The Actual Life trilogy is the clearest example of this process. These albums aren’t just collections of tracks; they’re diaries, built from fragments of voice notes, conversations, field recordings. Snippets of WhatsApp messages and voicemails are pulled into songs, then layered with piano lines, electronic arcs, and beats that feel both fragile and urgent. It’s messy at times, unresolved, restless — and that’s exactly the point. Listening to Fred again.. is like watching someone think out loud through music. It doesn’t always make sense. But genius rarely does in its early stages.

His live performances carry the same energy. The now-iconic Boiler Room set in 2022, packed into a London club, felt less like a showcase and more like a communal outpouring — raw, euphoric, deeply human. The Tiny Desk performance stripped it down further, showing how songs that feel fractured on record can carry warmth and clarity when delivered face-to-face. He moves between these contexts with a fluidity that suggests instinct rather than calculation, a willingness to let the music shape itself according to the space.

It’s no coincidence that Brian Eno is not just a neighbour but a friend and mentor. You can hear the influence — the openness, the willingness to lean into uncertainty, the refusal to polish everything smooth. Eno has spoken about Fred’s diaristic way of working, of turning the scraps of daily life into songs that feel alive. Eno’s presence doesn’t overshadow; it frames. It offers Fred permission to trust the process, to let the music be conversation rather than product.

What I admire most is his uniqueness. In a world where electronic music can so easily fall into formulas, Fred again.. resists. He leans into imperfection. Vocals are distorted, rhythms stumble, samples cut in awkwardly. Yet somehow it holds together, because beneath it all is honesty. These aren’t tracks designed to impress. They are tracks designed to feel. And sometimes that means they feel confusing, fragmented, unresolved. But that’s life, isn’t it?

I think we’re at the stage where his sound is still developing, still in flux. Given time, the greatness will crystallise more clearly. The threads will weave tighter, the experiments will find their balance. But even now, in this unfinished state, there is something remarkable about watching an artist become themselves in real time.

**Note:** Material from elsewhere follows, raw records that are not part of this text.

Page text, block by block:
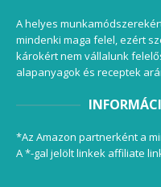
A helyes
mindenki maga felel, ezért
károkért nem vállalunk
alapanyagok és receptek
*Az Amazon partnerként a
A *-gal jelölt linkek affiliate
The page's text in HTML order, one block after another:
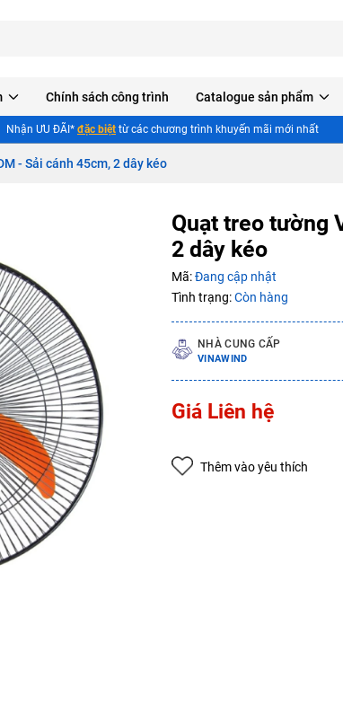
Chính sách công trình Catalogue sản phẩm
Nhận ƯU ĐÃI* đặc biệt từ các chương trình khuyến mãi mới nhất
- Sải cánh 45cm, 2 dây kéo
Quạt treo tường
2 dây kéo
Mã:Đang cập nhật
Tình trạng:Còn hàng
NHÀ CUNG CẤP
VINAWIND
Giá Liên hệ
Thêm vào yêu thích
giá:
hết hạn:
kiện:
mã và nhập mã ở trang THANH TOÁNbạn nhé!
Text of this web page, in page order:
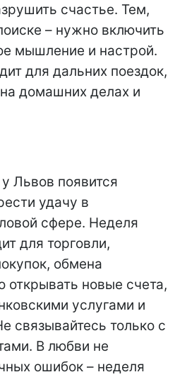
счастье. Тем,
– нужно включить
мышление и настрой.
для дальних поездок,
домашних делах и
Львов появится
удачу в
сфере. Неделя
для торговли,
обмена
новые счета,
услугами и
связывайтесь только с
В любви не
ошибок – неделя
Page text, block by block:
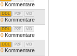
0 Kommentare
VID
P2P
DDL
0 Kommentare
VID
P2P
DDL
0 Kommentare
VID
P2P
DDL
0 Kommentare
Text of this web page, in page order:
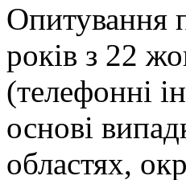
Опитування
років з 22
(телефонні
основі
областях,
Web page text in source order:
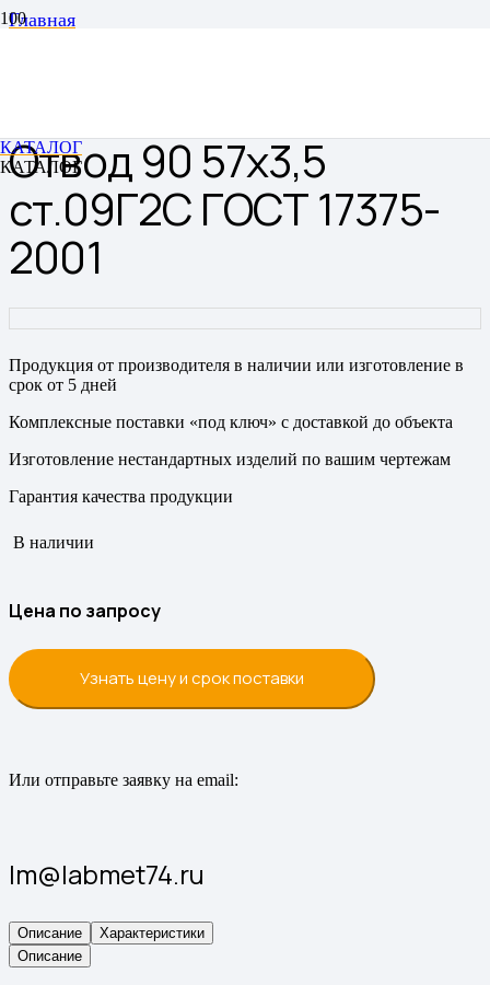
КАТАЛОГ
КАТАЛОГ
Главная
Отвод 90 57х3,5
ст.09Г2С ГОСТ 17375-
2001
Продукция от производителя в наличии или изготовление в
срок от 5 дней
Комплексные поставки «под ключ» с доставкой до объекта
Изготовление нестандартных изделий по вашим чертежам
Гарантия качества продукции
В наличии
Цена по запросу
Узнать цену и срок поставки
Или отправьте заявку на email:
lm@labmet74.ru
Описание
Характеристики
Описание
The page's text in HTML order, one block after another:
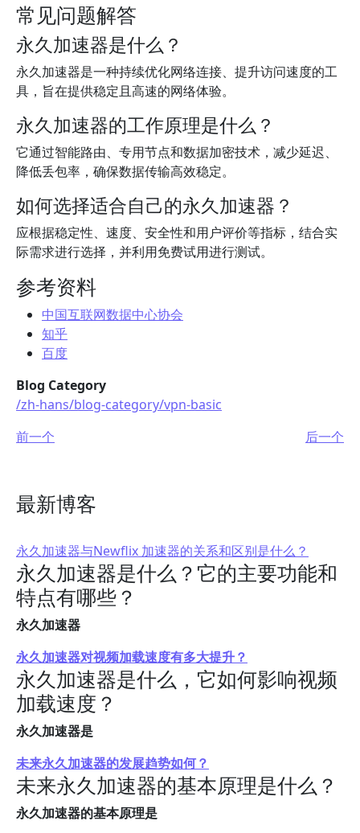
常见问题解答
永久加速器是什么？
永久加速器是一种持续优化网络连接、提升访问速度的工
具，旨在提供稳定且高速的网络体验。
永久加速器的工作原理是什么？
它通过智能路由、专用节点和数据加密技术，减少延迟、
降低丢包率，确保数据传输高效稳定。
如何选择适合自己的永久加速器？
应根据稳定性、速度、安全性和用户评价等指标，结合实
际需求进行选择，并利用免费试用进行测试。
参考资料
中国互联网数据中心协会
知乎
百度
Blog Category
/zh-hans/blog-category/vpn-basic
前一个
后一个
最新博客
永久加速器与Newflix 加速器的关系和区别是什么？
永久加速器是什么？它的主要功能和
特点有哪些？
永久加速器
永久加速器对视频加载速度有多大提升？
永久加速器是什么，它如何影响视频
加载速度？
永久加速器是
未来永久加速器的发展趋势如何？
未来永久加速器的基本原理是什么？
永久加速器的基本原理是
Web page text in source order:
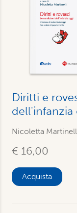
Diritti e
dell'infanzia
Nicoletta
€ 16,00
Acquista
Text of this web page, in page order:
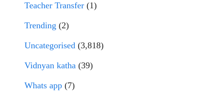
Teacher Transfer (1)
Trending (2)
Uncategorised (3,818)
Vidnyan katha (39)
Whats app (7)
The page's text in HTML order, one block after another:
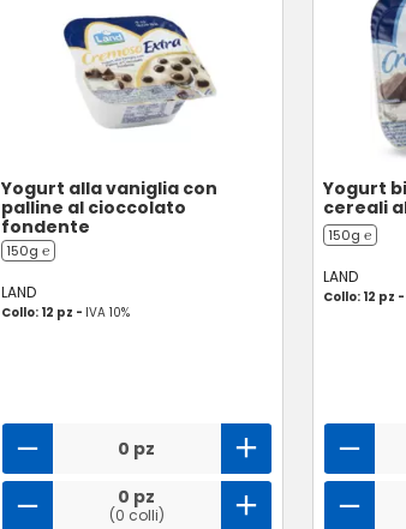
Yogurt alla vaniglia con
palline al cioccolato
fondente
150g ℮
LAND
Collo: 12 pz - IVA 10%
0 pz
0 pz
(0 colli)
Yogurt
cereali
150g ℮
LAND
Collo: 12 pz
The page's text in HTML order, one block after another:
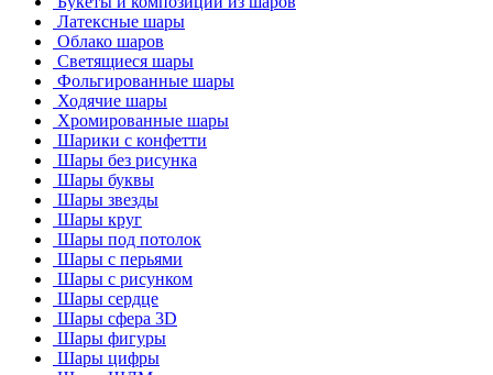
Латексные шары
Облако шаров
Светящиеся шары
Фольгированные шары
Ходячие шары
Хромированные шары
Шарики с конфетти
Шары без рисунка
Шары буквы
Шары звезды
Шары круг
Шары под потолок
Шары с перьями
Шары с рисунком
Шары сердце
Шары сфера 3D
Шары фигуры
Шары цифры
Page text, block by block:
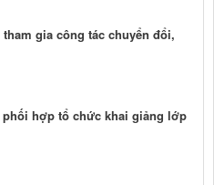
gia công tác chuyển đổi,
hợp tổ chức khai giảng lớp
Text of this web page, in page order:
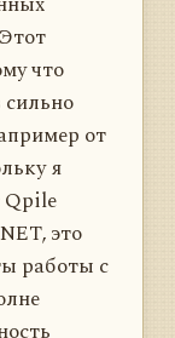
что
от
я
Qpile
это
работы с
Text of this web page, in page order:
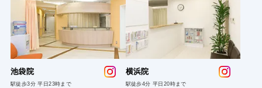
池袋院
駅徒歩3分 平日23時まで
横浜院
駅徒歩4分 平日20時まで
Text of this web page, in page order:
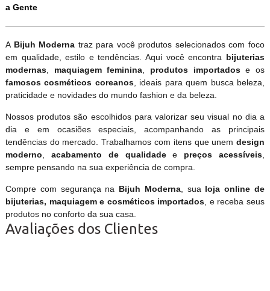
a Gente
A Bijuh Moderna traz para você produtos selecionados com foco
em qualidade, estilo e tendências. Aqui você encontra bijuterias
modernas, maquiagem feminina produtos importadose os
famosos cosméticos coreanos, ideais para quem busca beleza,
praticidade e novidades do mundo fashion e da beleza.
Nossos produtos são escolhidos para valorizar seu visual no dia a
dia e em ocasiões especiais, acompanhando as principais
tendências do mercado. Trabalhamos com itens que unemdesign
moderno
acabamento de qualidadee preços acessíveis
sempre pensando na sua experiência de compra.
Compre com segurança na Bijuh Moderna, sua loja online de
bijuterias, maquiagem e cosméticos importados , e receba seus
produtos no conforto da sua casa.
Avaliações dos Clientes
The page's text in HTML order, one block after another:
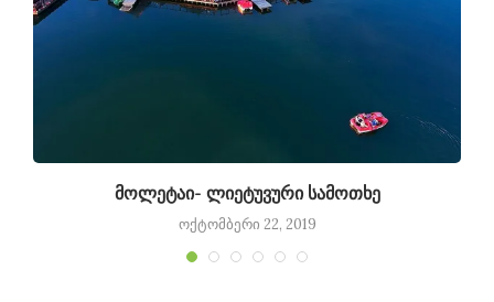
მოლეტაი- ლიეტუვური სამოთხე
ოქტომბერი 22, 2019
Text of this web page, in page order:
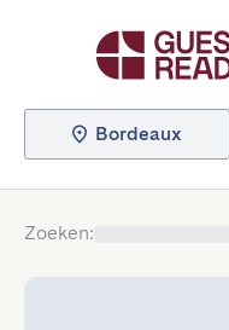
Bordeaux
Zoeken:
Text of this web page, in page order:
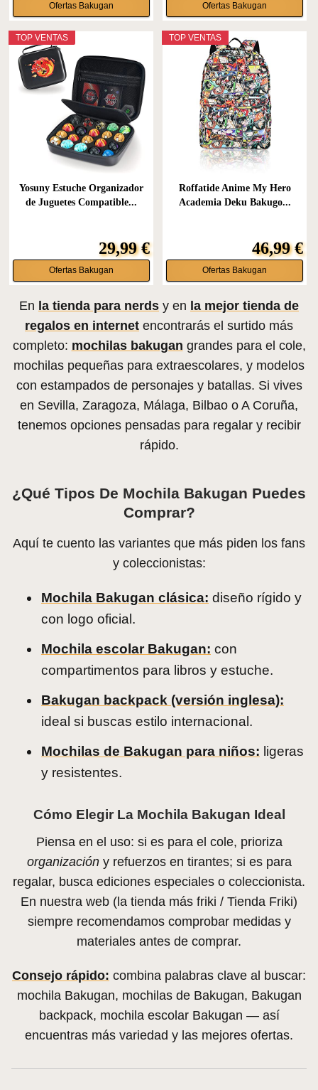
Ofertas Bakugan Ofertas Bakugan
TOP VENTAS
Yosuny Estuche Organizador
de Juguetes Compatible...
29,99 €
Ofertas Bakugan
TOP VENTAS
Roffatide Anime My Hero
Academia Deku Bakugo...
46,99 €
Ofertas Bakugan
En la tienda para nerds y en la mejor tienda de
regalos en internet encontrarás el surtido más
completo: mochilas bakugan grandes para el cole,
mochilas pequeñas para extraescolares, y modelos
con estampados de personajes y batallas. Si vives
en Sevilla, Zaragoza, Málaga, Bilbao o A Coruña,
tenemos opciones pensadas para regalar y recibir
rápido.
¿Qué Tipos De Mochila Bakugan Puedes
Comprar?
Aquí te cuento las variantes que más piden los fans
y coleccionistas:
Mochila Bakugan clásica: diseño rígido y
con logo oficial.
Mochila escolar Bakugan: con
compartimentos para libros y estuche.
Bakugan backpack (versión inglesa):
ideal si buscas estilo internacional.
Mochilas de Bakugan para niños: ligeras
y resistentes.
Cómo Elegir La Mochila Bakugan Ideal
Piensa en el uso: si es para el cole, prioriza
organizacióny refuerzos en tirantes; si es para
regalar, busca ediciones especiales o coleccionista.
En nuestra web (la tienda más friki / Tienda Friki)
siempre recomendamos comprobar medidas y
materiales antes de comprar.
Consejo rápido: combina palabras clave al buscar:
mochila Bakugan, mochilas de Bakugan, Bakugan
backpack, mochila escolar Bakugan — así
encuentras más variedad y las mejores ofertas.
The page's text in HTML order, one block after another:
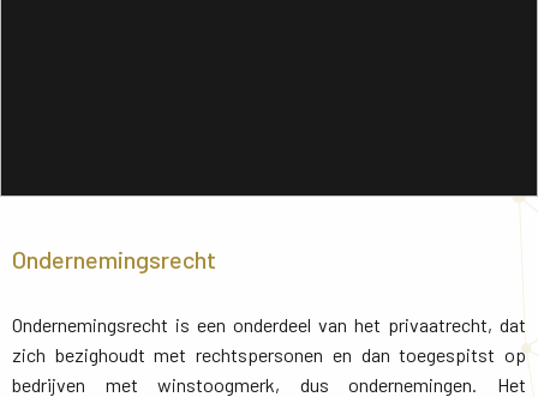
Ondernemingsrecht
Ondernemingsrecht is een onderdeel van het privaatrecht, dat
zich bezighoudt met rechtspersonen en dan toegespitst op
bedrijven met winstoogmerk, dus ondernemingen. Het
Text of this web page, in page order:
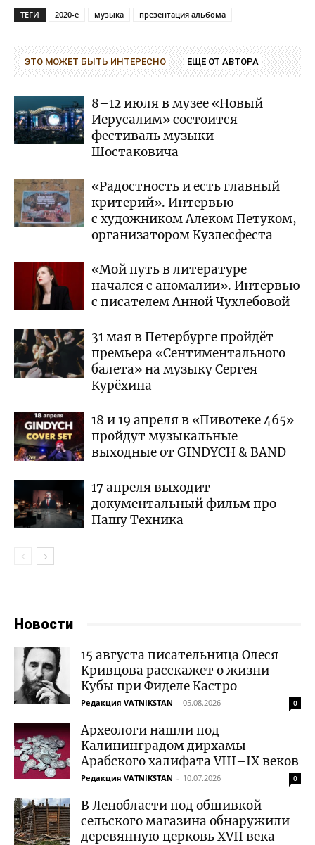
ТЕГИ 2020-е музыка презентация альбома
ЭТО МОЖЕТ БЫТЬ ИНТЕРЕСНО ЕЩЕ ОТ АВТОРА
8–12 июля в музее «Новый
Иерусалим» состоится
фестиваль музыки
Шостаковича
«Радостность и есть главный
критерий». Интервью
с художником Алеком Петуком,
организатором Кузлесфеста
«Мой путь в литературе
начался с аномалии». Интервью
с писателем Анной Чухлебовой
31 мая в Петербурге пройдёт
премьера «Сентиментального
балета» на музыку Сергея
Курёхина
18 и 19 апреля в «Пивотеке 465»
пройдут музыкальные
выходные от GINDYCH & BAND
17 апреля выходит
документальный фильм про
Пашу Техника
Новости
15 августа писательница Олеся
Кривцова расскажет о жизни
Кубы при Фиделе Кастро
Редакция VATNIKSTAN - 05.08.2026 0
Археологи нашли под
Калининградом дирхамы
Арабского халифата VIII–IX веков
Редакция VATNIKSTAN - 10.07.2026 0
В Ленобласти под обшивкой
сельского магазина обнаружили
деревянную церковь XVII века

It’s like standing in a half-built building and already sensing the grandeur of what it will be when finished.

Listening to Fred again.. has taught me as much about listening as about him. To sit with music that doesn’t resolve neatly, to notice the small details — a voice lifted from a friend, a piano line that collapses into static, a rhythm that feels more heartbeat than beat. These are not just production tricks. They are invitations to listen differently, to hear music as process, as conversation, as something alive.

I know not everyone hears it this way. Some dismiss it as too raw, too sentimental, too fractured. But to me, that’s part of the genius. It takes a particular kind of mind to create like this — a mind willing to expose itself, to show the seams, to leave the questions unanswered. Perhaps his mind is special in a way most can’t yet see. I can. And I admire the bravery of it, the refusal to conform to what is expected.

Greatness is not always immediate. Sometimes it arrives in fragments, in hints, in glimpses of what might be. That’s where I think Fred again.. is right now. On the cusp. And as listeners, we’re privileged to watch it unfold.